Thank you very much.
October 26, 2012 at 2:44 pm
This might do it for you:
CREATE TABLE #T(userid INT, emailname VARCHAR(50))
INSERT INTO #T
SELECT 1, 'a@a.com Bill' UNION ALL
SELECT 2, 'a@a.com Billy' UNION ALL
SELECT 3, 'a@a.com William' UNION ALL
SELECT 4, 'b@b.com John' UNION ALL
SELECT 5, 'b@b.com Johnny' UNION ALL
SELECT 6, 'c@c.com Jimmy' UNION ALL
SELECT 7, 'c@c.com Jim'
;WITH cte
as (select row_number() over(partition by substring(emailname,1,7) order by userid DESC) as rn,emailname
from #T)
select * from cte where rn = 1
Results:
rnemailname
1a@a.com William
1b@b.com Johnny
1c@c.com Jim
October 28, 2012 at 1:23 am
just go with practical scenario it may happen that email id same but domain different
in that case Just remove substring from "bitbucket-25253" solution
declare @T TABLE
(userid INT, emailname VARCHAR(50),name varchar(10))
INSERT INTO @T
SELECT 1, 'test123test@b.com','Bill' UNION ALL
SELECT 1, 'test123test@a.com','Billiiiii' UNION ALL
SELECT 2, 'a@a.com','Billy' UNION ALL
SELECT 3, 'a@a.com','William' UNION ALL
SELECT 4, 'b@b.com','John' UNION ALL
SELECT 5, 'b@b.com','Johnny' UNION ALL
SELECT 6, 'c@c.com','Jimmy' UNION ALL
SELECT 7, 'c@c.com','Jim'
;WITH cte
as (select row_number() over(partition by emailname order by userid DESC) as rn,emailname ,name
from @T)
select * from cte where rn = 1
October 28, 2012 at 2:57 am
This has already been answered but it's interesting that the logical requirement exactly matches an existing function which isn't used in any of the solutions offered.
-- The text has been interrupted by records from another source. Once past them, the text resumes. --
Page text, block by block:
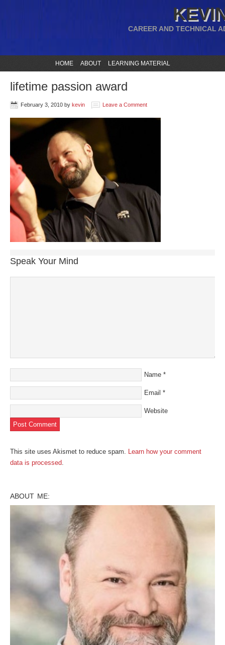
CAREER AND TECHNICAL
HOME ABOUT LEARNING MATERIAL
lifetime passion award
February 3, 2010 by kevin Leave a Comment
Speak Your Mind
Name *
Email *
Website
This site uses Akismet to reduce spam. Learn how your comment
data is processed.
ABOUT ME:
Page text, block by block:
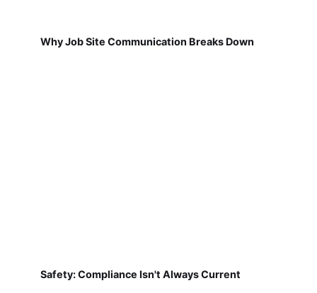
Why Job Site Communication Breaks Down
Safety: Compliance Isn't Always Current
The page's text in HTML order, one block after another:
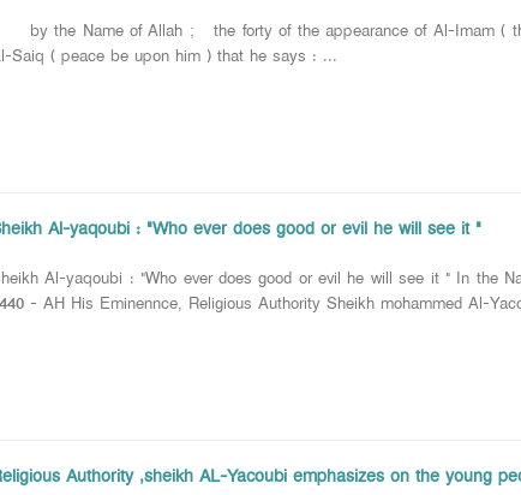
by the Name of Allah ; the forty of the appearance of Al-Imam (
Saiq ( peace be upon him ) that he says : ...
Al-yaqoubi : "Who ever does good or evil he will see it "
Al-yaqoubi : "Who ever does good or evil he will see it " In the
- AH His Eminennce, Religious Authority Sheikh mohammed Al-
Authority ,sheikh AL-Yacoubi emphasizes on the young
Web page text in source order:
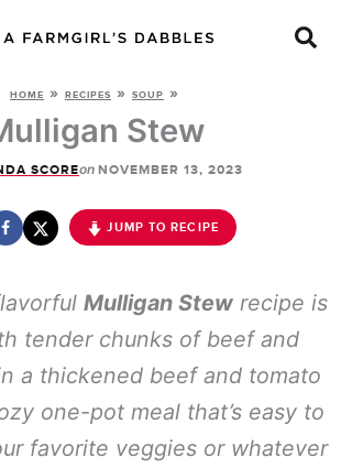
HOME » RECIPES » SOUP »
Stew
SCOREon NOVEMBER 13, 2023
JUMP TO RECIPE
Mulligan Stewrecipe is
tender chunks of beef and
a thickened beef and tomato
one-pot meal that’s easy to
favorite veggies or whatever
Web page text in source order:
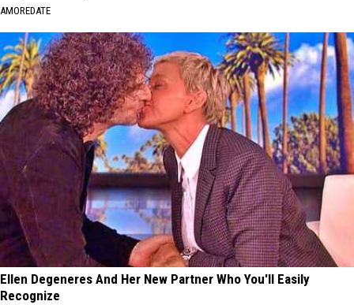
AMOREDATE
Ellen Degeneres And Her New Partner Who You'll Easily
Recognize
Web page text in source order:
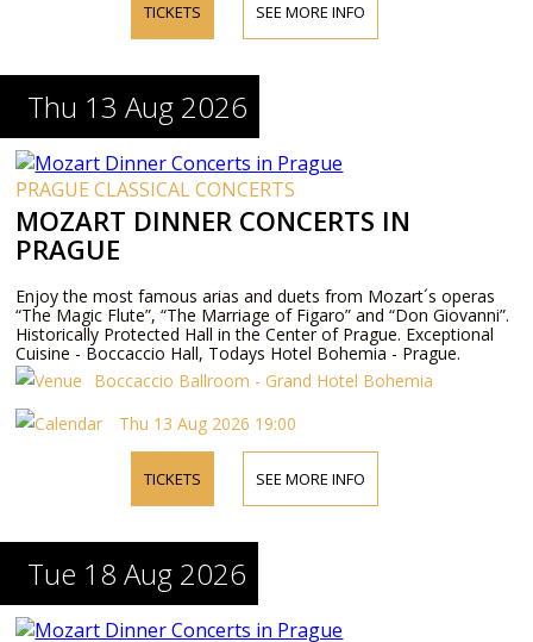
TICKETS SEE MORE INFO
Thu 13 Aug 2026
PRAGUE CLASSICAL CONCERTS
MOZART DINNER CONCERTS IN
PRAGUE
Enjoy the most famous arias and duets from Mozart´s operas
“The Magic Flute”, “The Marriage of Figaro” and “Don Giovanni”.
Historically Protected Hall in the Center of Prague. Exceptional
Cuisine - Boccaccio Hall, Todays Hotel Bohemia - Prague.
Boccaccio Ballroom - Grand Hotel Bohemia
Thu 13 Aug 2026 19:00
TICKETS SEE MORE INFO
Tue 18 Aug 2026

What you're looking for - the logical requirement - is the maximum userid per partition of email, and the function is;
MAX(userid) OVER(PARTITION BY email)
Here's the query;
;WITH SampleData (userid, email, name) AS (
SELECT 1, 'a@a.com', 'Bill' UNION ALL
SELECT 2, 'a@a.com', 'Billy' UNION ALL
SELECT 3, 'a@a.com', 'William' UNION ALL
SELECT 4, 'b@b.com', 'John' UNION ALL
SELECT 5, 'b@b.com', 'Johnny' UNION ALL
SELECT 6, 'c@c.com', 'Jimmy' UNION ALL
SELECT 7, 'c@c.com', 'Jim'
),
MyQuery AS (
SELECT userid, email, name,
ChosenUserID = MAX(userid) OVER(PARTITION BY email)
FROM SampleData
)
SELECT userid, email, name
--, ChosenUserID
FROM MyQuery
WHERE userid = ChosenUserID
ORDER BY userid
It's unlikely that it will perform any different to the other solutions, but you can deduce - at a swift glance - the intent of the code.
For better assistance in answering your questions, please read this[/url].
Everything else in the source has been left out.